I get the following error after implemeting packages of LLM (Logit Leaf Model) alongside partykit, stringr, RWeka, rjava, ... I used the model LLM (llm.cv) but get the following error:
glm.fit: algorithm did not converge
It seems to be linked to logistic regression but can't manage to solve this.

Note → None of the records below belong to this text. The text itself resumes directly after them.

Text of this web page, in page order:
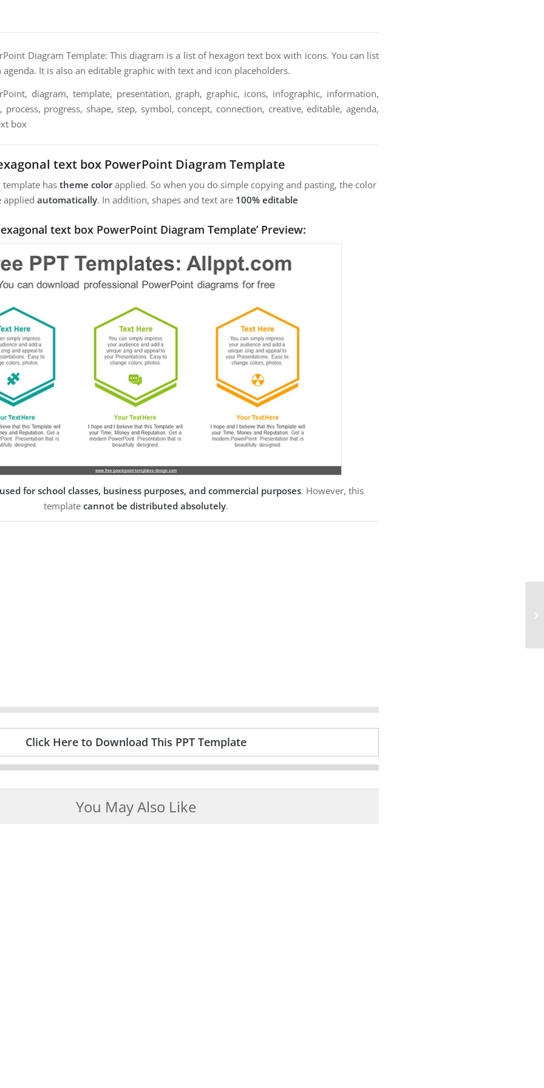
Diagram Template: This diagram is a list of hexagon text box with icons. You can list
It is also an editable graphic with text and icon placeholders.
diagram, template, presentation, graph, graphic, icons, infographic, information,
process, progress, shape, step, symbol, concept, connection, creative, editable, agenda,
box
text box PowerPoint Diagram Template
template has theme colorapplied. So when you do simple copying and pasting, the color
applied automatically. In addition, shapes and text are 100% editable
text box PowerPoint Diagram Template’ Preview:
for school classes, business purposes, and commercial purposes. However, this
template cannot be distributed absolutely.
Click Here to Download This PPT Template
You May Also Like

My code was:
churn.llm<-llm.cv(X=ChurnIV,Y=ChurnDV$churn_dummy, cv = 5, threshold_pruning = 0.01, nbr_obs_leaf = 100)
Can you please provide a minimal reprex (reproducible example)? The goal of a reprex is to make it as easy as possible for me to recreate your problem so that I can fix it: please help me help you!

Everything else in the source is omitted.